The Effect of m6A Methylation Regulatory Factors on the Malignant Progression and Clinical Prognosis of Hepatocellular Carcinoma

Abstract

The modification level of the transcript N6-methyladenosine (m6A), dynamically regulated by methyltransferases, binding proteins and demethylases, is closely related to the occurrence, and progression of tumors. Here, 13 differentially expressed m6A methylation regulators were confirmed in 374 hepatocellular carcinoma (HCC) patients, among which RBM15, YTHDC1, YTHDF1, and YTHDF2 were significantly variant in different stages and grades. Further consensus clustering analysis identified two HCC subtypes (cluster1/2) in this cohort, finding an active role of the m6A methylation regulators in the malignant progression of HCC. Furthermore, GESA enrichment analysis showed that PPAR signaling pathway, and the pathways involved in retinol metabolism and peroxisome were related to tumor progression. Additionally, a 4-gene risk model (ROC = 0.729) that can be used as a prognostic marker and a predictor for clinicopathological characteristics of HCC was constructed via univariate and multivariate Cox regression analyses.

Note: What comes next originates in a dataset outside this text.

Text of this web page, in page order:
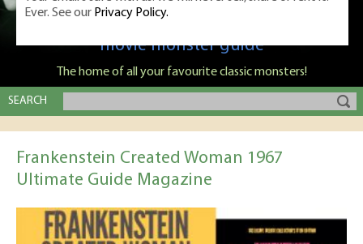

Analysis on overall survival and disease-free survival demonstrated that METTL3 and YTHDF1 out of the four genes in the model could serve as independent prognostic factors for HCC. Overall, this study systematically investigated the effect of m6A methylation regulators on the malignant progression of HCC and proposed a 4-gene risk prediction model, laying a theoretical foundation for the further research on HCC prognosis.